▶ [Task statement]: From the entries below, retype only the lines from the one with "include any Erlang-code" through the one with "Processes Erlang created", exactly as written.

+++ Data supplied

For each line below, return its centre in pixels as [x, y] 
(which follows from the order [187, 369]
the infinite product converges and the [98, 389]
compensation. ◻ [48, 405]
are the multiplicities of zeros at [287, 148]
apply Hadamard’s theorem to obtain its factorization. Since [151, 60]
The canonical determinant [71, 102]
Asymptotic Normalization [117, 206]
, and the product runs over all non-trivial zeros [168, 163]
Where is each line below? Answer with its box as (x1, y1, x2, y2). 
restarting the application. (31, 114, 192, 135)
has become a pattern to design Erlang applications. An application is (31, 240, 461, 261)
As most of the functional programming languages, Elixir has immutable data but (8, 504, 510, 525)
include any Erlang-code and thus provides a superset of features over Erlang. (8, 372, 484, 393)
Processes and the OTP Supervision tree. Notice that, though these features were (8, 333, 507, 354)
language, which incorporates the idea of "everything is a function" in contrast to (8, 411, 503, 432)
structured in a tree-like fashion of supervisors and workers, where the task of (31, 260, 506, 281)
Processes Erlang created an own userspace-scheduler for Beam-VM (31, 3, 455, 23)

++++++
+++ Data supplied

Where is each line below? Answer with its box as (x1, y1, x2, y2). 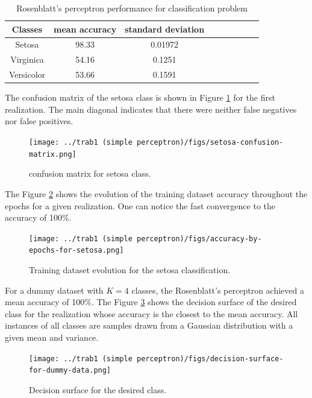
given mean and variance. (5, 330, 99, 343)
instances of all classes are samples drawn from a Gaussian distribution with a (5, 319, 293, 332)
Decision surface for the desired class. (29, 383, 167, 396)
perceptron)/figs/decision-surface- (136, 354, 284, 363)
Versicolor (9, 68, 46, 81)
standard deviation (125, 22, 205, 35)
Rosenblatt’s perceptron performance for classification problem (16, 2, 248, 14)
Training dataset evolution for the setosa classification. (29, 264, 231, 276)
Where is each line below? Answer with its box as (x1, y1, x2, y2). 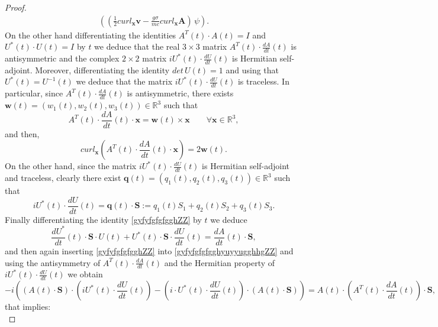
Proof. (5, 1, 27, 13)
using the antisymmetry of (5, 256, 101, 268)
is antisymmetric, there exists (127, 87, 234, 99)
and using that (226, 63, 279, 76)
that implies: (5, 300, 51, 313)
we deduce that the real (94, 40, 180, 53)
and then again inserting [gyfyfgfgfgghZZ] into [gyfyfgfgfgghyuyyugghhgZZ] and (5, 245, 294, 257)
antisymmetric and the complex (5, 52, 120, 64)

++++++
+++ Data supplied

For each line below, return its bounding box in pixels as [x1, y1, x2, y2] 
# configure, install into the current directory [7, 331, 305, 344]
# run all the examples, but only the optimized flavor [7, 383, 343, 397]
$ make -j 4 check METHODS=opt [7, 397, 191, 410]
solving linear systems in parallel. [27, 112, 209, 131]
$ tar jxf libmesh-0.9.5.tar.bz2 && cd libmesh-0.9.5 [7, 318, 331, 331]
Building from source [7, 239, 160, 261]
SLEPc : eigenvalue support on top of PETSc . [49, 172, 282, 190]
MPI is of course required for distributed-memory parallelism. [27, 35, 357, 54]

++++++

▶ [Expected answer]:
include any Erlang-code and thus provides a superset of features over Erlang. (8, 372, 484, 393)
Processes and the OTP Supervision tree. Notice that, though these features were (8, 333, 507, 354)
language, which incorporates the idea of "everything is a function" in contrast to (8, 411, 503, 432)
structured in a tree-like fashion of supervisors and workers, where the task of (31, 260, 506, 281)
Processes Erlang created an own userspace-scheduler for Beam-VM (31, 3, 455, 23)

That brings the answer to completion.